Overview of Mechanics

Markdown with some extras
Use suggestions when possible
Check and Navigate the CI
GitHub Keyboard shortcuts for browsing code

Collaboration
Conversational
Contributor In the Loop

Ask, Don’t Tell

✅

This would cause a performance regression. We can cache the results and use it again for sequential calls. What do you think?

❌

Never do this. It is very slow.

Offer Alternative Implementations

✅

This leads to a memory regression. May we try using batched calls to reduce the memory overhead? Something like this:

Insert code snippet

❌

This leads to a memory regression.

Explain why code should be changed

✅

We have similar logic in multiple places in this PR. Can we refactor this into its own function to be more DRY?

❌

Please refactor this into its own function.

Avoid using derogatory terms

✅

We can improve this function by adding more input validation and tests on the following edge cases:

List edge cases

❌

This whole function is stupid.

Be humble

Assume everyone is intelligent and well-meaning

✅

I checked the reference and it uses the following equation:

Insert Equation

I do not think this matches our implementation.
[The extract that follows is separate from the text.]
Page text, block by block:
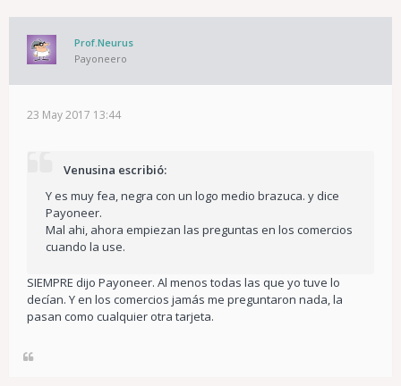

What do you think?

❌

I have 20 years of experience and this is clearly wrong.

Ask for clarification

✅

This is part of the code is unclear. What was your reasoning behind using a queue here?

❌

This is confusing.

Communicate which ideas you do not feel strongly about

Communicate which ideas you feel strongly about

Try to leave a positive comment

✅

This is a very clever usage of defaultdict!

Thank contributors for their work

✅

Thank you for the PR @thomasjpfan!

Be explicit
Do not be sarcastic
Keep the discussion around the code
Self-directed commentary: “I feel”, and " I think"

Disagreement

Inevitable and good: People are engaged
Keep it positive
When code gets to a certain level of quality, disagreement is more about tradeoffs.
Get more opinions: Ping other contributors that are familiar with the code or the subject

Talk synchronously

If there are too many “I do not understand” or “alternative solutions”
Keep meeting notes and comment on the PR about the discussion

Collaboration
Conversational
Contributor In the Loop

3. Technical aspects

Presentation
Engineering
Testing

Presentation

3. Technical aspects

Does the description describe why the change is being made?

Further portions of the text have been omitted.